## Task to carry out
Every line of the records that holds the word "Metres" should be copied out.

== Extracted records

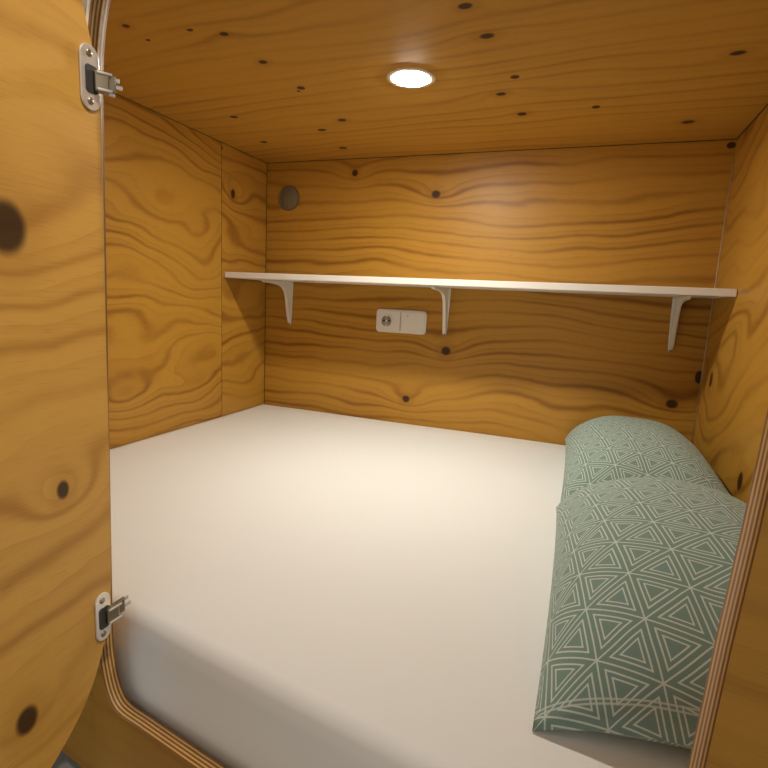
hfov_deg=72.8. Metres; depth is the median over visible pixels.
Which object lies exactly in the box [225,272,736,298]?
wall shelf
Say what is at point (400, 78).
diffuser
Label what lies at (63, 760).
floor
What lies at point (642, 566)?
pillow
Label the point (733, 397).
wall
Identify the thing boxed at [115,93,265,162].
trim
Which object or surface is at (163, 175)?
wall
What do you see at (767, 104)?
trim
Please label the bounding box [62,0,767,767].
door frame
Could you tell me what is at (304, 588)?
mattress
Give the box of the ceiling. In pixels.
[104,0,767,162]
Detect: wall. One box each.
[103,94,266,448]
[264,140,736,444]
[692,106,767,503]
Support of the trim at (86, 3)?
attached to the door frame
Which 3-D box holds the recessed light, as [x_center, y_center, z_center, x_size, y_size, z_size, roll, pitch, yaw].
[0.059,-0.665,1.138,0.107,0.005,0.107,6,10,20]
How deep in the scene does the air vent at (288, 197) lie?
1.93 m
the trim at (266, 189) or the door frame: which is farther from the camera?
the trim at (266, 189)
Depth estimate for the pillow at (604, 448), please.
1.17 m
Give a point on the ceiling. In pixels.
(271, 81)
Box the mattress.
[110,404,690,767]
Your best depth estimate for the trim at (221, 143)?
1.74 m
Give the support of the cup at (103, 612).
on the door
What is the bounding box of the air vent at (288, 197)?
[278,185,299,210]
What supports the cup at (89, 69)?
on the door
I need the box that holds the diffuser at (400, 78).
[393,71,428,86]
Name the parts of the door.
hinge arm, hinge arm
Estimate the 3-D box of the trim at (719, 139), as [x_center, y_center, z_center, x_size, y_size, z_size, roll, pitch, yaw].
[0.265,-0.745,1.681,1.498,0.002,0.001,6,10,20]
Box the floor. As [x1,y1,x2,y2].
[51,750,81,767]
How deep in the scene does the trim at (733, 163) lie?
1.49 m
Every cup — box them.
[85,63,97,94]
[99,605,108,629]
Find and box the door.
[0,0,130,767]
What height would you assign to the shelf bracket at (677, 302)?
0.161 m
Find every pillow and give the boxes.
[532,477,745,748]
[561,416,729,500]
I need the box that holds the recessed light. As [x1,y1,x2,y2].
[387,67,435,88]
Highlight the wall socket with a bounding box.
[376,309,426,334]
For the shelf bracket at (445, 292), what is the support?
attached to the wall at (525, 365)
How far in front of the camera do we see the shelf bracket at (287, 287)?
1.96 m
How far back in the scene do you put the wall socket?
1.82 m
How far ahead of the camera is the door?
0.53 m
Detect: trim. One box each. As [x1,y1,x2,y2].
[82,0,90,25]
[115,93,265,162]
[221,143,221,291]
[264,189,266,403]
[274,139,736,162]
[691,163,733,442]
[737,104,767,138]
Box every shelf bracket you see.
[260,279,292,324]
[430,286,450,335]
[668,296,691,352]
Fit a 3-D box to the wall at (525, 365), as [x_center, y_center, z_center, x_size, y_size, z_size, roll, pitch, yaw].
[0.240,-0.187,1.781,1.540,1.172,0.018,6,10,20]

====
== Extracted records

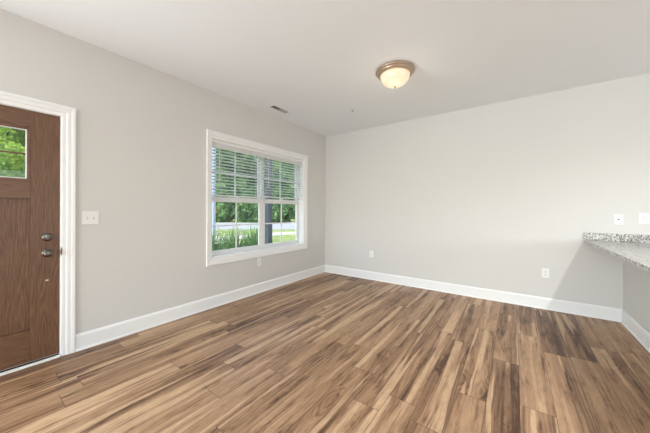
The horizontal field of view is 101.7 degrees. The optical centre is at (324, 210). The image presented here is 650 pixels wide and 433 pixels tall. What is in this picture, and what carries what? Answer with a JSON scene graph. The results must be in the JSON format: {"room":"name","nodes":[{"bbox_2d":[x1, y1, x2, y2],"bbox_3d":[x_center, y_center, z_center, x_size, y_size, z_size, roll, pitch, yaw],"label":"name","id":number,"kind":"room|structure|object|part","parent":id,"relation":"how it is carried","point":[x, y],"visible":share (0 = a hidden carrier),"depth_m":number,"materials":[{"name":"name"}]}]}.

====
== Extracted records

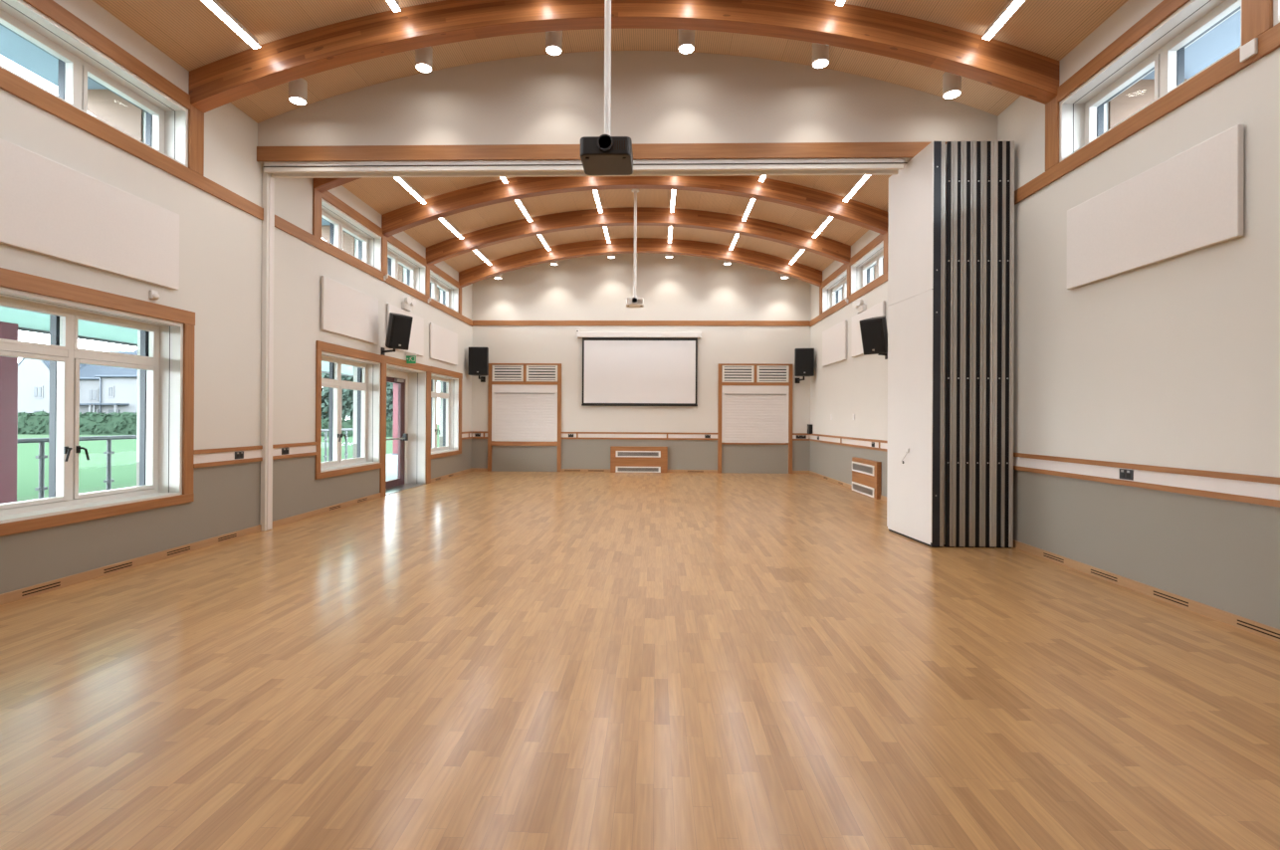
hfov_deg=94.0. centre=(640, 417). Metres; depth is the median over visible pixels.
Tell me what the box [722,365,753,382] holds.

====

## Output for this task
hfov_deg=72.8. Metres; depth is the median over visible pixels.
hfov_deg=94.0. centre=(640, 417). Metres; depth is the median over visible pixels.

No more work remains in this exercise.